One of the other weaknesses of DLP is focusing on content to identify the data. Even if the last features like AI, it determines the file with the content of it, using pattern match (like regex) or exact match. Very limited context examination is used. So, DLP is not effective against malicious users again since the conten can be changed very easily to leak, also in a living organization, the content of the sensitive data will be changed inevitably, and this situation requires that policies are constantly updated. But as I said before, new policies means that more possibility to inhibition of the employee productivity, more spending time to optimize these rules and more exclusions. More exclusions mean more vulnerability against data protection. More context focus is needed to prevent the data.
In big organizations, false positives are can be the biggest problems since number of employees, sensitive data and policies. A large number of incidents produced every day, requires more time, and sure more employee to review these incidents. And if you make a survey with these teams who are viewing the DLP incidents, they could say hundreds of incidents could be ignored. Actually, I believe that it would be a good situation if the organization can catch one or two real incidents in a year. The organization hopes that the captured incidents gets an acceptable ROI. Meanwhile, this organization never can be sure that nobody leaked any data.

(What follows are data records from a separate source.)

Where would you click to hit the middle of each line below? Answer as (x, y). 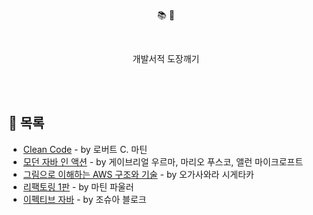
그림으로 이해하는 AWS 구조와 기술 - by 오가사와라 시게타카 (138, 174)
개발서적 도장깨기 (166, 58)
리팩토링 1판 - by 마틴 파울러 (78, 186)
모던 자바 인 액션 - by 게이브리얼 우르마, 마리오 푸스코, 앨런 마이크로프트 (163, 161)
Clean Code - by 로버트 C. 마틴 (85, 149)
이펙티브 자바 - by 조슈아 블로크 (84, 199)
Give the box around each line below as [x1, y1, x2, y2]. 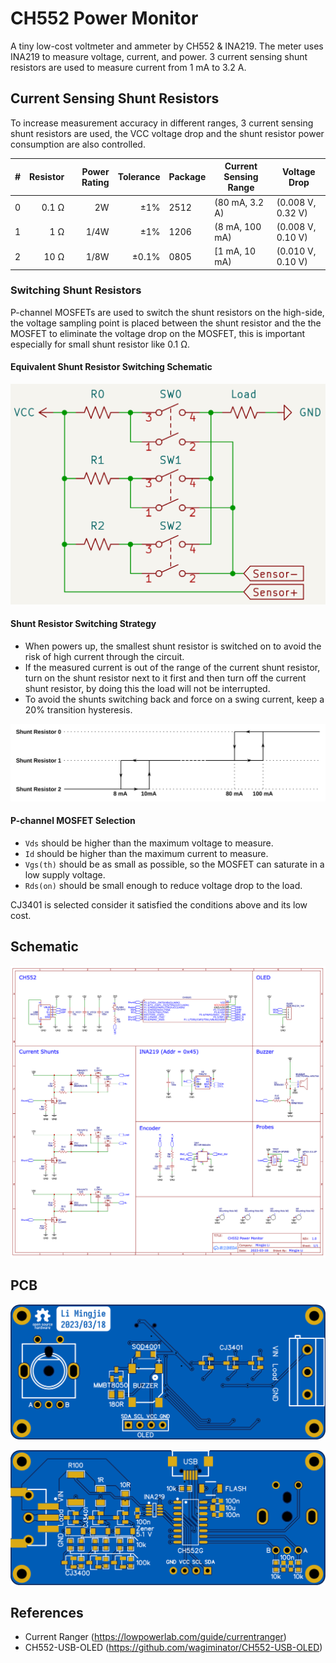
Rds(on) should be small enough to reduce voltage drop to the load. [24, 879, 303, 891]
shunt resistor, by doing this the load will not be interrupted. [24, 683, 271, 695]
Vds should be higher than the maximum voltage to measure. [24, 837, 274, 849]
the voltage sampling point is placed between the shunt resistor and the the [10, 317, 322, 329]
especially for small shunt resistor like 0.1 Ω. [10, 338, 190, 350]
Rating [81, 176, 110, 188]
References [10, 1605, 84, 1622]
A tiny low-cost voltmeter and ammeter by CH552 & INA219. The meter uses [10, 40, 324, 52]
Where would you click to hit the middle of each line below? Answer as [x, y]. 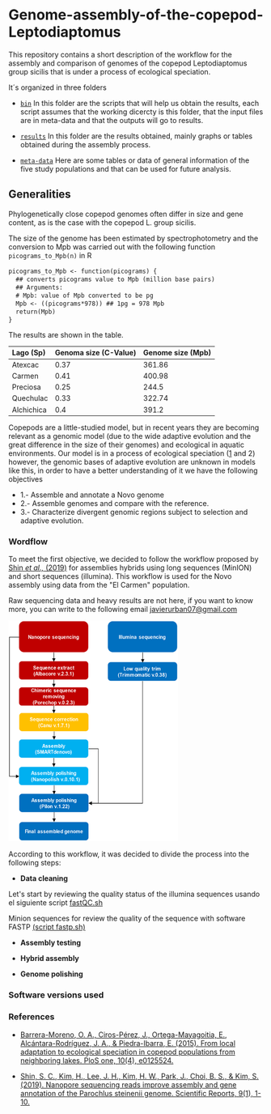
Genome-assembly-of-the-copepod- [136, 15]
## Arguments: [39, 287]
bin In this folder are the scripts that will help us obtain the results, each [140, 103]
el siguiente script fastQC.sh [56, 903]
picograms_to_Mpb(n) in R [50, 255]
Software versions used [56, 995]
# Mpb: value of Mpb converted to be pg [85, 296]
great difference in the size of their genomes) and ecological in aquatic [127, 444]
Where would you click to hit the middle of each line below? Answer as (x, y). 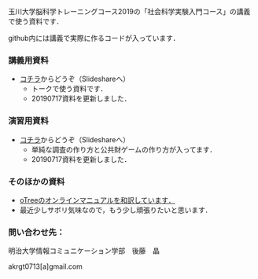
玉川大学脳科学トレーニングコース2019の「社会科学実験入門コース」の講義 (129, 11)
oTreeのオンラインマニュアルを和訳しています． (97, 200)
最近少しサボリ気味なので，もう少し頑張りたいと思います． (116, 210)
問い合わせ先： (37, 232)
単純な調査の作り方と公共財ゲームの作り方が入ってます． (124, 149)
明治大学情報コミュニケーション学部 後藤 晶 (84, 251)
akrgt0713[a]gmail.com (45, 266)
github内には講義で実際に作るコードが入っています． (94, 38)
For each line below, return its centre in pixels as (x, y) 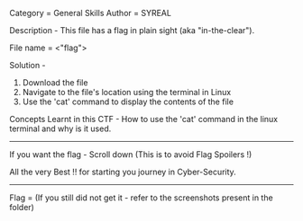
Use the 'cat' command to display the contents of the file (128, 102)
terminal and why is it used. (60, 128)
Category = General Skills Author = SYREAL (90, 13)
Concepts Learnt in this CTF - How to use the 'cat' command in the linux (144, 119)
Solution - (28, 65)
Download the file (55, 83)
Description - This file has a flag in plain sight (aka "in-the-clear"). (132, 30)
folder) (22, 207)
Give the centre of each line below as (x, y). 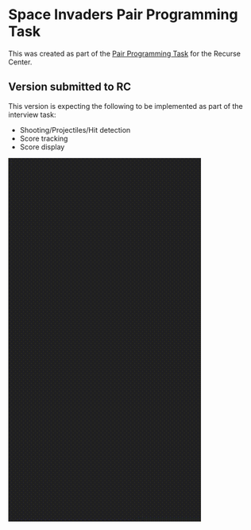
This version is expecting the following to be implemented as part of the (126, 106)
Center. (20, 62)
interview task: (32, 114)
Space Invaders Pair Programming (123, 15)
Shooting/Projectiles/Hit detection (75, 130)
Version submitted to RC (70, 87)
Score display (42, 147)
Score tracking (44, 138)
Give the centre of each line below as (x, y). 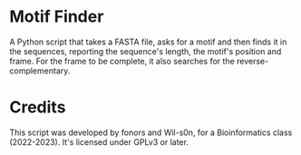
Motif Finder (57, 17)
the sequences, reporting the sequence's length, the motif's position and (146, 51)
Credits (38, 107)
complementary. (40, 71)
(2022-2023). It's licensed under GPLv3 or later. (99, 141)
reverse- (253, 61)
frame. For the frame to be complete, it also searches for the (122, 61)
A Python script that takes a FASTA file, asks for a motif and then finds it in (148, 42)
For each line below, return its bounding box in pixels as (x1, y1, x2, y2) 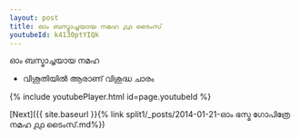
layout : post (9, 13, 59, 23)
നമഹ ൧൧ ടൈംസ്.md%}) (9, 119, 105, 130)
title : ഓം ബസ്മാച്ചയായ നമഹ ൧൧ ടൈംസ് (9, 22, 162, 31)
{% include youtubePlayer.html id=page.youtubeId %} (9, 92, 212, 103)
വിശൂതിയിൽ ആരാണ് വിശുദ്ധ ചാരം (22, 74, 155, 84)
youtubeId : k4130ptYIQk (9, 30, 100, 39)
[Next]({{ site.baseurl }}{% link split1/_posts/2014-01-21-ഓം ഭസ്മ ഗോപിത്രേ (9, 109, 291, 120)
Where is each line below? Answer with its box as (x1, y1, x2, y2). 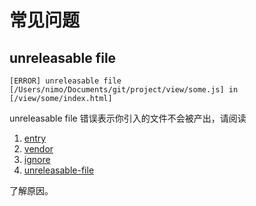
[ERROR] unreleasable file (9, 76, 122, 86)
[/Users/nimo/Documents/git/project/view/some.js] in (9, 85, 239, 95)
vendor (23, 143, 54, 155)
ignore (23, 154, 51, 165)
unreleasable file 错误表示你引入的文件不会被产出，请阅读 (9, 112, 247, 124)
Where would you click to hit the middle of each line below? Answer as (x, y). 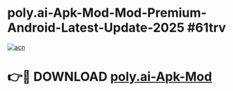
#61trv (207, 28)
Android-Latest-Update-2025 (96, 28)
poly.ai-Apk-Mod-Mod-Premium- (107, 13)
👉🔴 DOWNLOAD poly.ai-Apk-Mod (110, 77)
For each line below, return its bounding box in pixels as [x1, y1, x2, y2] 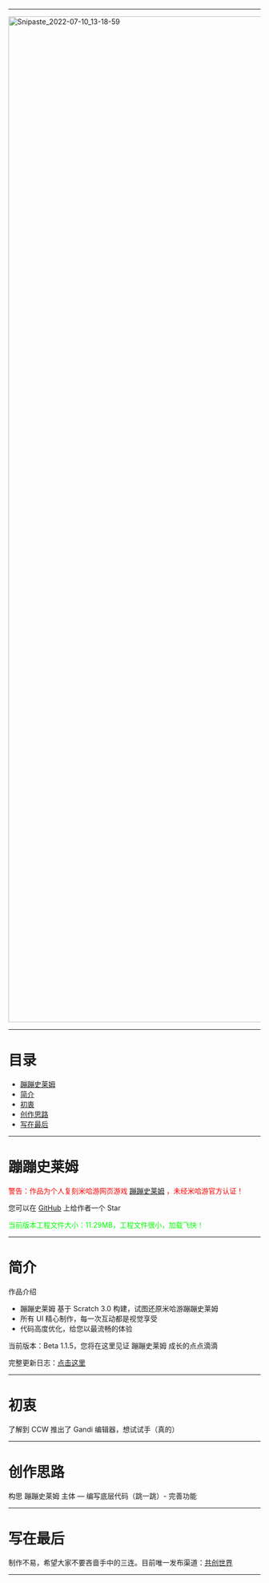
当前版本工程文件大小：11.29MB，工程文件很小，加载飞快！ [8, 1220, 204, 1230]
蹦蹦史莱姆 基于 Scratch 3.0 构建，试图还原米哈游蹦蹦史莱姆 [19, 1303, 219, 1313]
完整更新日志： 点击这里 [8, 1358, 86, 1367]
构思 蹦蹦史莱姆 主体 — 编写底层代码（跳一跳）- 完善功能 [8, 1491, 198, 1500]
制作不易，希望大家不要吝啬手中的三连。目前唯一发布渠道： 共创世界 [8, 1557, 233, 1567]
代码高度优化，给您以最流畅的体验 [19, 1323, 133, 1333]
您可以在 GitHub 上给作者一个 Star [8, 1203, 122, 1213]
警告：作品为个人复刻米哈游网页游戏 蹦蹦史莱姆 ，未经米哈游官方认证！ [8, 1185, 244, 1195]
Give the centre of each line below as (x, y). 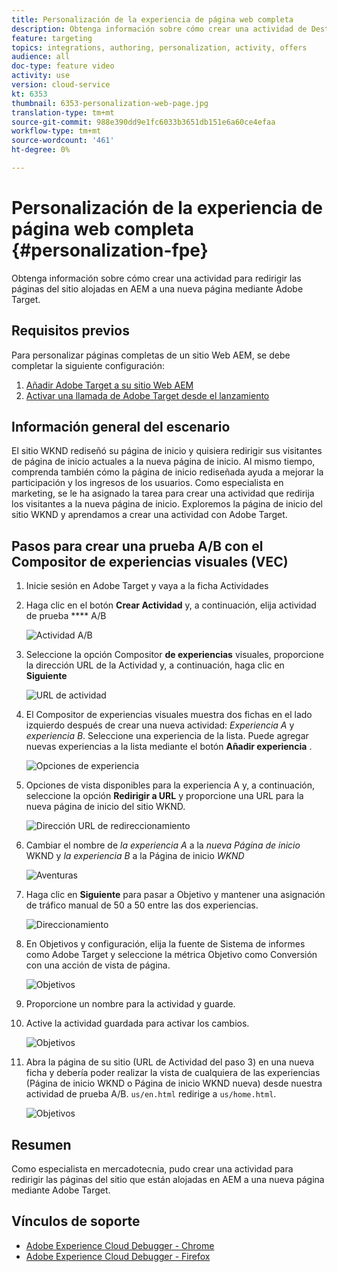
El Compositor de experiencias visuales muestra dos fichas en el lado (169, 715)
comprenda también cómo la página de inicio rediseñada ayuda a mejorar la (167, 472)
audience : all (41, 57)
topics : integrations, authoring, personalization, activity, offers (159, 47)
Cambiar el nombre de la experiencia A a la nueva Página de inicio (163, 845)
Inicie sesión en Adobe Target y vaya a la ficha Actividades (147, 586)
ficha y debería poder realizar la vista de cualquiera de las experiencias (173, 1073)
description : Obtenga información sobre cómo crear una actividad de (159, 29)
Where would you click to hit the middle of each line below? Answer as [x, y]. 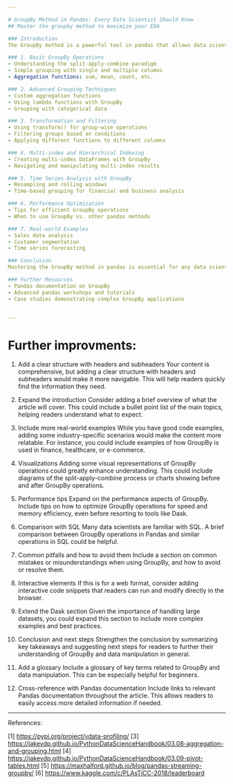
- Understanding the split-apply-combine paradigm [82, 64]
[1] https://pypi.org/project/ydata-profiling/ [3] [73, 736]
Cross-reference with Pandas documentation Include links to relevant [117, 689]
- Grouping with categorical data [58, 109]
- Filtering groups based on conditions [67, 134]
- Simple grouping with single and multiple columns [85, 71]
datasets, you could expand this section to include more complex [111, 619]
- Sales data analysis [40, 235]
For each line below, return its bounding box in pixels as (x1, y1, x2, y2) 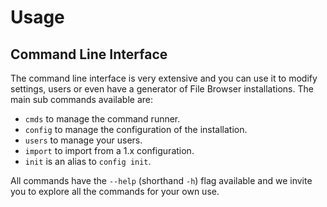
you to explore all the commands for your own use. (10, 186, 220, 197)
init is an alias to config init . (24, 156, 152, 167)
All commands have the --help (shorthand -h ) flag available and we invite (10, 175, 313, 186)
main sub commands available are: (10, 94, 153, 105)
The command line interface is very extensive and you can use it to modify (10, 72, 318, 84)
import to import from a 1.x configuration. (24, 145, 195, 156)
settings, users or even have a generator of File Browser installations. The (10, 83, 314, 95)
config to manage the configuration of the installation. (24, 124, 248, 135)
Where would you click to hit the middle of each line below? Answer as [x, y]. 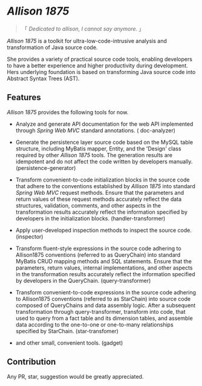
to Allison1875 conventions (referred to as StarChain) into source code [103, 299]
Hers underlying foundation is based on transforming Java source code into [101, 72]
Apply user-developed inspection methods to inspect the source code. [104, 230]
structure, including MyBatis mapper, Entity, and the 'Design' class [98, 148]
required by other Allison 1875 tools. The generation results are [94, 155]
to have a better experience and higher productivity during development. [97, 66]
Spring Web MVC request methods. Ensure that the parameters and [100, 192]
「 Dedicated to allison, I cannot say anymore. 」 [83, 29]
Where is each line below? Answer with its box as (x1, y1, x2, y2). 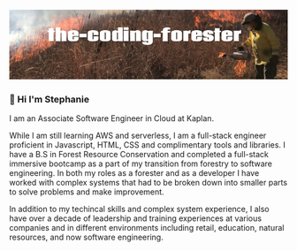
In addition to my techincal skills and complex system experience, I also (9, 204, 270, 215)
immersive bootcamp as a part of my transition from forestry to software (9, 158, 272, 169)
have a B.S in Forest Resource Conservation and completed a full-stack (9, 149, 270, 160)
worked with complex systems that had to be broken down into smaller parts (9, 178, 288, 188)
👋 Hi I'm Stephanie (9, 93, 90, 105)
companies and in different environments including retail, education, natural (9, 223, 285, 233)
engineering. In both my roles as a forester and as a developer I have (9, 168, 260, 179)
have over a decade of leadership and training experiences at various (9, 213, 263, 224)
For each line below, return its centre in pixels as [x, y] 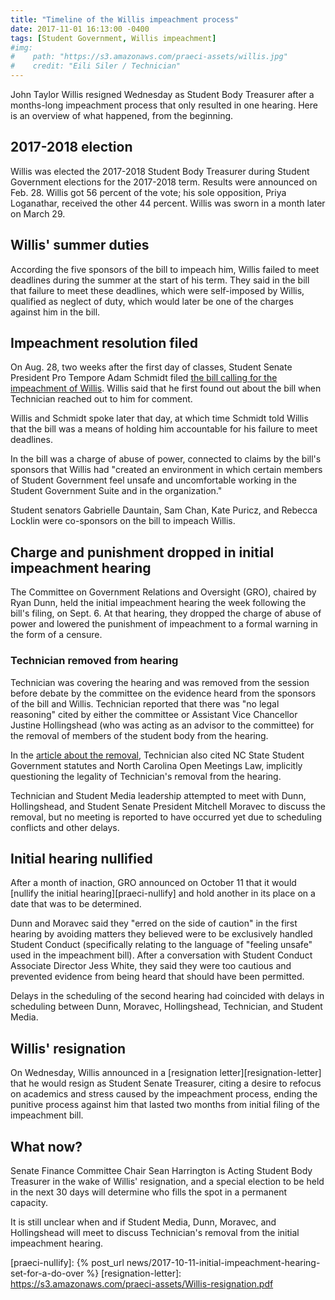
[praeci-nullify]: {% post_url [67, 1262]
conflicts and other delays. [65, 827]
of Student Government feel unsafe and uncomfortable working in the [153, 480]
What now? [46, 1146]
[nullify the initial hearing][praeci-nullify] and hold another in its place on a [163, 893]
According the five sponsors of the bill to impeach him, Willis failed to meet [165, 269]
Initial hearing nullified [81, 858]
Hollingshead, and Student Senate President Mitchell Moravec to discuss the [168, 806]
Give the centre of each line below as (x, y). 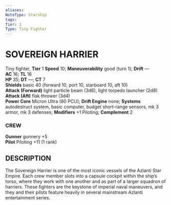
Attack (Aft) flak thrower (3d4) (38, 96)
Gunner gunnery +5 (26, 137)
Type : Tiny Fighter (26, 29)
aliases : (15, 10)
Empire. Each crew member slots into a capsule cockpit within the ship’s (81, 176)
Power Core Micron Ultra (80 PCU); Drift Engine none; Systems (73, 101)
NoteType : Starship (26, 15)
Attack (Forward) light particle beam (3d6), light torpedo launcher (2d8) (81, 91)

Every IT Professional that used DLP know that there are many other annoying situations of DLP. For example, if you do not want someone leak data using endpoint channel like printer or USB, every PC needs an agent installed, and of course these agents should work as it should. This is a very big challenge against all IT personnel managing endpoint solutions. These requires focusing very strange situations, spending too much time on one PC sometimes, in a case of a problem, and a continuous testing of the agent. Not only incident analysis, also management of the DLP solution requires really many sources.
One last thing I want to mention, DLP inspects only at the point of egress. On the endpoint, printer or USB, in network layer; the internet access and in email channel, the emails sending outside of the organization. Data protection must also include inside the network like file servers. As we saw that the protection at the egress point is difficult and can be possibilities to leak the data (this can be because of policies, an agent with a problem, changing the content of the data, etc.), this item becomes very important.
As the result, DLP is not an efficient solution as expected. It must be continuous process, not a single Project by it is own. Despite all these, I do not believe that DLP will die. At least, in many countries, there are many regulations in different industries, DLP is compulsory. Regulations are requiring to have a DLP solutions including both endpoint, network and email channels. And still we do not have more efficient solution by itself. But, organizations must think to support their DLP solutions with some other solutions like UEBA or DaBA. Especially, DaBA solutions can provide a complete visibility of the movement of the sensitive data, in all over the network. Even if the users do not try to leak data outside the organization (so, it is impossible to catch it then), it is very important to know who is using this data in organization. So, the data can be followed with the need to know approach. If someone does not need a data for his job, he should not reach to this data. UEBA and DaBA solutions can provide this visibility and add a new layer to data protection mechanism.